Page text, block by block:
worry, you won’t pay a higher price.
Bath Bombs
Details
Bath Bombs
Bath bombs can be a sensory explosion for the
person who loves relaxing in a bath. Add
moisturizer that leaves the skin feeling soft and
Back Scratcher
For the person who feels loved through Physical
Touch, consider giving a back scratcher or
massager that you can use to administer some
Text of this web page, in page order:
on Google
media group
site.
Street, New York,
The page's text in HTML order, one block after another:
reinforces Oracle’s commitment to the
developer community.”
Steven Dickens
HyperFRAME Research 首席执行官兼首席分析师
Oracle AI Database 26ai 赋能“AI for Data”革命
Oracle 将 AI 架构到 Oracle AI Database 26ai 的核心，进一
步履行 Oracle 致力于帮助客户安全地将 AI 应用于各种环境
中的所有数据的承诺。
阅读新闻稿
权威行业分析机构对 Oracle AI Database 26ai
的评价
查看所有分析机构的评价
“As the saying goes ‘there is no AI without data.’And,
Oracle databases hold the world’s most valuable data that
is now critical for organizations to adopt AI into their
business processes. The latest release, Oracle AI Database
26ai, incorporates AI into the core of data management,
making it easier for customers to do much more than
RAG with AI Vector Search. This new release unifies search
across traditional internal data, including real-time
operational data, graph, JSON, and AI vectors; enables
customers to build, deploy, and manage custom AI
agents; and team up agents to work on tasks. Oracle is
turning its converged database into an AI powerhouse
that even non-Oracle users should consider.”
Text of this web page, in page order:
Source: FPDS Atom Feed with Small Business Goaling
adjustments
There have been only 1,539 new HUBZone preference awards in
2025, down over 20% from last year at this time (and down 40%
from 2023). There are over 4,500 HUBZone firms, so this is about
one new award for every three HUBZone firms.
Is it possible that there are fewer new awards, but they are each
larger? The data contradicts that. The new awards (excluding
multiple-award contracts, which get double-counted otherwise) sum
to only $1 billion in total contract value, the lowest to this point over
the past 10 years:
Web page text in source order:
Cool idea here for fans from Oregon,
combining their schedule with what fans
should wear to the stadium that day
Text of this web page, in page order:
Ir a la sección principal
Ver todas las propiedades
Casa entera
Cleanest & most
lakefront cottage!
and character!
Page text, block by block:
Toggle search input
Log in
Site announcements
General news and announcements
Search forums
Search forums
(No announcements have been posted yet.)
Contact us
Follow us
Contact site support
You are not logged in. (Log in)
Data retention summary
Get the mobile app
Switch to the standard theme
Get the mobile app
----------
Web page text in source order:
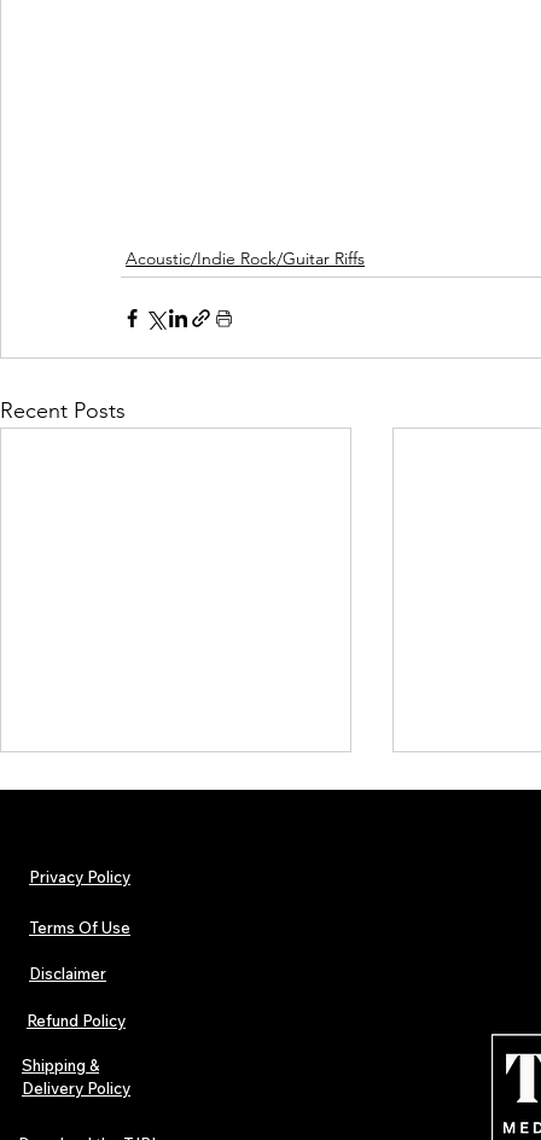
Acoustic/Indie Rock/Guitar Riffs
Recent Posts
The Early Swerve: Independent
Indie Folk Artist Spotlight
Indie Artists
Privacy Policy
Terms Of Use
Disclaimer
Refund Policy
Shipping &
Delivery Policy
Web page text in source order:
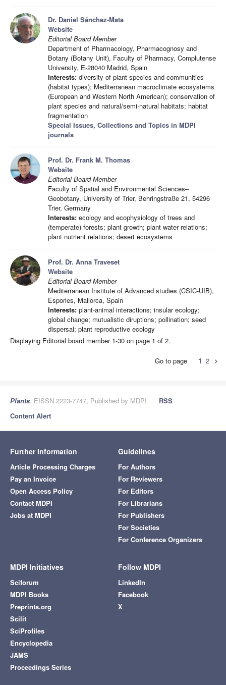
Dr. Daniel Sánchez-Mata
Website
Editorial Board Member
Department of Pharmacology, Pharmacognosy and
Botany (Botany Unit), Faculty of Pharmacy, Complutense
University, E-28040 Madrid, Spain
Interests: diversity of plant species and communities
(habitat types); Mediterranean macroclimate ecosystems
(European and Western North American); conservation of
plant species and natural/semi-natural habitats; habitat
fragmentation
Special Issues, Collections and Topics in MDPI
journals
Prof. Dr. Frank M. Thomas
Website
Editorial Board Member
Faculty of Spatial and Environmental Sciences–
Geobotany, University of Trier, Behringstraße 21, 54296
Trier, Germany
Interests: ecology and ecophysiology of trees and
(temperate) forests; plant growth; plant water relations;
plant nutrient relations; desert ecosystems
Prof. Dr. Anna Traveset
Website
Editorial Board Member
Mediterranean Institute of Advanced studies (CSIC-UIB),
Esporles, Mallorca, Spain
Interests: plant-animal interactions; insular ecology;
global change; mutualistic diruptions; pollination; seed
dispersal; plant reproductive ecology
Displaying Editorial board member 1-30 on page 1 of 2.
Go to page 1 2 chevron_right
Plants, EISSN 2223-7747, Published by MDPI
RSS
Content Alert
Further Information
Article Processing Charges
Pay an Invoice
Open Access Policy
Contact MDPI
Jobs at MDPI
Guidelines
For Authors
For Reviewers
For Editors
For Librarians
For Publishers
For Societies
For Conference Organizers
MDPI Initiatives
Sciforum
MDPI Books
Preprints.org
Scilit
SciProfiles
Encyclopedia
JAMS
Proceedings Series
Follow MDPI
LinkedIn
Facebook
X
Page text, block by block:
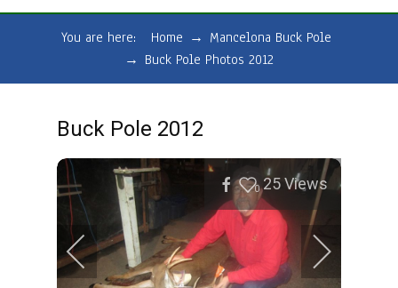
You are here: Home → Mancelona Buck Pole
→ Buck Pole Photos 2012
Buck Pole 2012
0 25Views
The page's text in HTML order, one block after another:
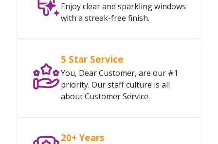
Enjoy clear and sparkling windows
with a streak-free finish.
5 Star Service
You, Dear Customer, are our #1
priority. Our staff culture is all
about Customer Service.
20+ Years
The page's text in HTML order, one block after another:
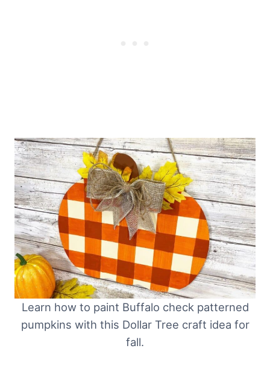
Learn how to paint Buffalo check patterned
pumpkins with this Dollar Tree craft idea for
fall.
----------
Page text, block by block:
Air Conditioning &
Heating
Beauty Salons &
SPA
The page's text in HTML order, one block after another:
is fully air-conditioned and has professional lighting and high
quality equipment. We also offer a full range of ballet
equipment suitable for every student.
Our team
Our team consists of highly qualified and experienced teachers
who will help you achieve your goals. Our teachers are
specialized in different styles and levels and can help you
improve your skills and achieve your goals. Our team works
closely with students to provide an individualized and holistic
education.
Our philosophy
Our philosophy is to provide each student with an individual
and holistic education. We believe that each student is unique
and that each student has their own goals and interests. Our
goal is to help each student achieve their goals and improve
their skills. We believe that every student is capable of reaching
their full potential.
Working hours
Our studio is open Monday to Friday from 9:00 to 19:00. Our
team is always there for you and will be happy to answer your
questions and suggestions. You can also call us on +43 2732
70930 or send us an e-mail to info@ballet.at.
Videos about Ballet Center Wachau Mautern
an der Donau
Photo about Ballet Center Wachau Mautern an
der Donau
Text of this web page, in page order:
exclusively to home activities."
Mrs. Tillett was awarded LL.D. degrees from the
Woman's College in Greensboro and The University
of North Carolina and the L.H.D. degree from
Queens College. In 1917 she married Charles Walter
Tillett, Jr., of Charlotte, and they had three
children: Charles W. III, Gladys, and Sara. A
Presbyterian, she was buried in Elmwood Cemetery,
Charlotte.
----------
Copy out, from the data above, each line where the string "Charles" is present.

Queens College. In 1917 she married Charles Walter
children: Charles W. III, Gladys, and Sara. A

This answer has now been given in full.